_Work task_
All entries are to be printed again exactly, with their images omitted.
* * *
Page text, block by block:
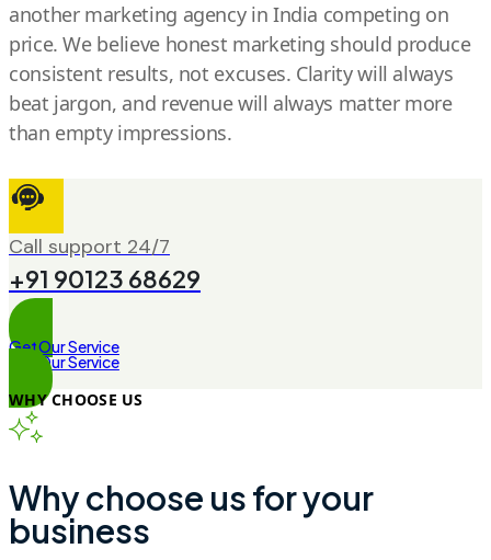
another marketing agency in India competing on
price. We believe honest marketing should produce
consistent results, not excuses. Clarity will always
beat jargon, and revenue will always matter more
than empty impressions.
Call support 24/7
+91 90123 68629
Get Our Service
Get Our Service
WHY CHOOSE US
Why choose us for your
business
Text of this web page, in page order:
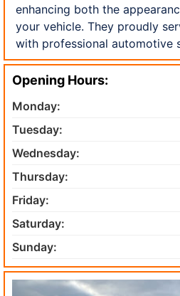
enhancing both the
your vehicle. They proudly
with professional automotive
Opening Hours:
Monday:
Tuesday:
Wednesday:
Thursday:
Friday:
Saturday:
Sunday:
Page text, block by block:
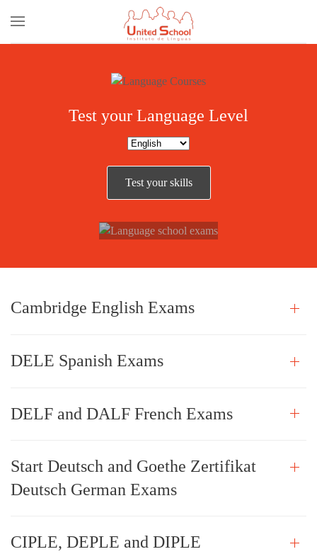
Test your Language Level
Test your skills
Our
Exams
Cambridge English Exams
DELE Spanish Exams
DELF and DALF French Exams
Start Deutsch and Goethe Zertifikat
Deutsch German Exams
CIPLE, DEPLE and DIPLE
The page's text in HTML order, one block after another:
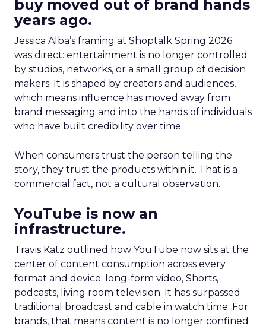
buy moved out of brand hands
years ago.
Jessica Alba’s framing at Shoptalk Spring 2026
was direct: entertainment is no longer controlled
by studios, networks, or a small group of decision
makers. It is shaped by creators and audiences,
which means influence has moved away from
brand messaging and into the hands of individuals
who have built credibility over time.
When consumers trust the person telling the
story, they trust the products within it. That is a
commercial fact, not a cultural observation.
YouTube is now an
infrastructure.
Travis Katz outlined how YouTube now sits at the
center of content consumption across every
format and device: long-form video, Shorts,
podcasts, living room television. It has surpassed
traditional broadcast and cable in watch time. For
brands, that means content is no longer confined
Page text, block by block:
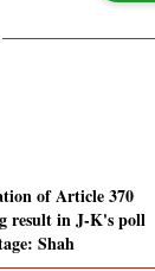
of Article 370
result in J-K's poll
Shah
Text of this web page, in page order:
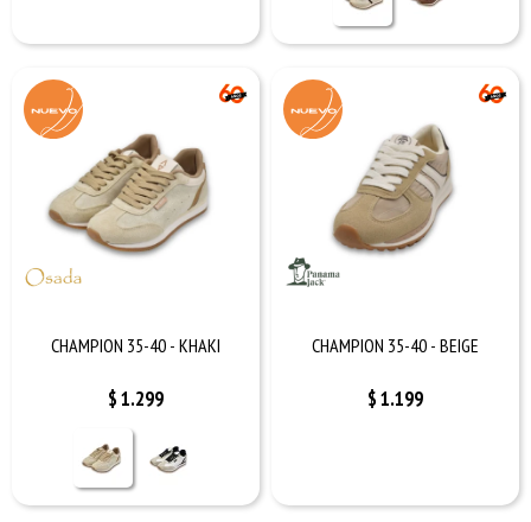
CHAMPION 35-40 - KHAKI
$1.299
CHAMPION 35-40 - BEIGE
$1.199
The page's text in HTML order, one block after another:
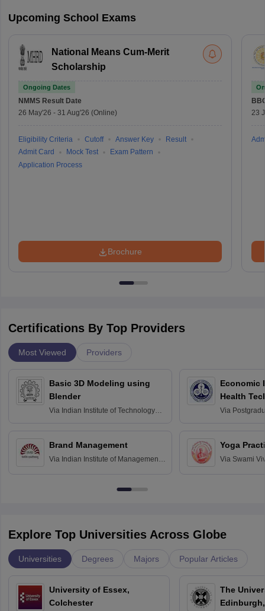
Upcoming School Exams
National Means Cum-Merit
Scholarship
Ongoing Dates
NMMS Result Date
26 May'26 - 31 Aug'26 (Online)
Eligibility Criteria Cutoff Answer Key
Result
Admit Card
Mock Test
Exam Pattern
Application Process
Brochure
23
Certifications By Top Providers
Most Viewed Providers
Basic 3D Modeling using
Blender
Via Indian Institute of Technology
Brand Management
Via Indian Institute of Management
Economic
Health
Via
Yoga
Via Swami
Explore Top Universities Across Globe
Universities Degrees Majors Popular Articles
University of Essex,
Colchester
The
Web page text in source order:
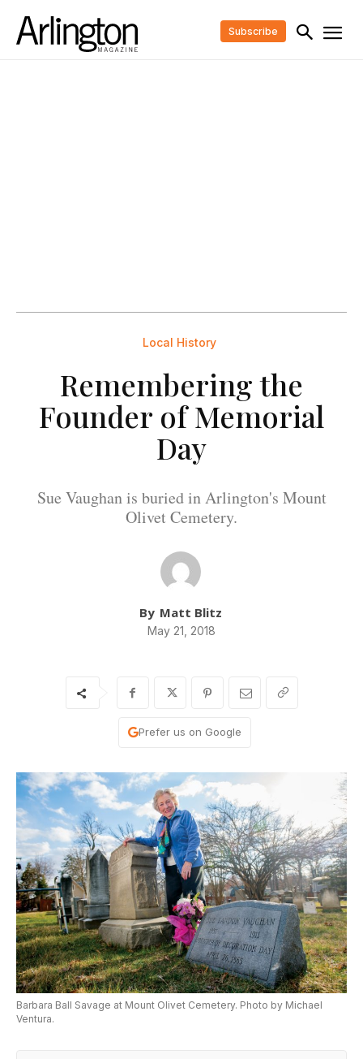
Subscribe
Local History
Remembering the
Founder of Memorial
Day
Sue Vaughan is buried in Arlington's Mount
Olivet Cemetery.
By Matt Blitz
May 21, 2018
Prefer us on Google
Barbara Ball Savage at Mount Olivet Cemetery. Photo by Michael
Ventura.
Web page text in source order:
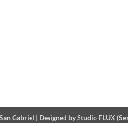
Gabriel | Designed by Studio FLUX
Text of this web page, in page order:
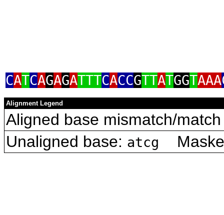
CATCAGAGATTTCACCGTTATGGTAAA
Alignment Legend
Aligned base mismatch/
Unaligned base: atcg
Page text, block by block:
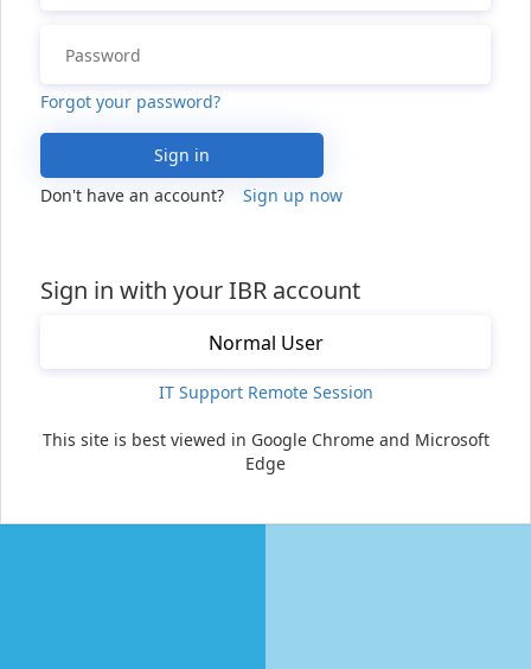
* * *
_Solution_
Page text, block by block:
another marketing agency in India competing on
price. We believe honest marketing should produce
consistent results, not excuses. Clarity will always
beat jargon, and revenue will always matter more
than empty impressions.
Call support 24/7
+91 90123 68629
Get Our Service
Get Our Service
WHY CHOOSE US
Why choose us for your
business
Text of this web page, in page order:
enhancing both the
your vehicle. They proudly
with professional automotive
Opening Hours:
Monday:
Tuesday:
Wednesday:
Thursday:
Friday:
Saturday:
Sunday:
Page text, block by block:
Test your Language Level
Test your skills
Our
Exams
Cambridge English Exams
DELE Spanish Exams
DELF and DALF French Exams
Start Deutsch and Goethe Zertifikat
Deutsch German Exams
CIPLE, DEPLE and DIPLE
The page's text in HTML order, one block after another:
buy moved out of brand hands
years ago.
Jessica Alba’s framing at Shoptalk Spring 2026
was direct: entertainment is no longer controlled
by studios, networks, or a small group of decision
makers. It is shaped by creators and audiences,
which means influence has moved away from
brand messaging and into the hands of individuals
who have built credibility over time.
When consumers trust the person telling the
story, they trust the products within it. That is a
commercial fact, not a cultural observation.
YouTube is now an
infrastructure.
Travis Katz outlined how YouTube now sits at the
center of content consumption across every
format and device: long-form video, Shorts,
podcasts, living room television. It has surpassed
traditional broadcast and cable in watch time. For
brands, that means content is no longer confined
Page text, block by block:
of Article 370
result in J-K's poll
Shah
Text of this web page, in page order:
CHAMPION 35-40 - KHAKI
$1.299
CHAMPION 35-40 - BEIGE
$1.199
The page's text in HTML order, one block after another:
Upcoming School Exams
National Means Cum-Merit
Scholarship
Ongoing Dates
NMMS Result Date
26 May'26 - 31 Aug'26 (Online)
Eligibility Criteria Cutoff Answer Key
Result
Admit Card
Mock Test
Exam Pattern
Application Process
Brochure
23
Certifications By Top Providers
Most Viewed Providers
Basic 3D Modeling using
Blender
Via Indian Institute of Technology
Brand Management
Via Indian Institute of Management
Economic
Health
Via
Yoga
Via Swami
Explore Top Universities Across Globe
Universities Degrees Majors Popular Articles
University of Essex,
Colchester
The
Web page text in source order:
Subscribe
Local History
Remembering the
Founder of Memorial
Day
Sue Vaughan is buried in Arlington's Mount
Olivet Cemetery.
By Matt Blitz
May 21, 2018
Prefer us on Google
Barbara Ball Savage at Mount Olivet Cemetery. Photo by Michael
Ventura.
Web page text in source order:
Gabriel | Designed by Studio FLUX
Text of this web page, in page order:
CATCAGAGATTTCACCGTTATGGTAAA
Alignment Legend
Aligned base mismatch/
Unaligned base: atcg
Page text, block by block:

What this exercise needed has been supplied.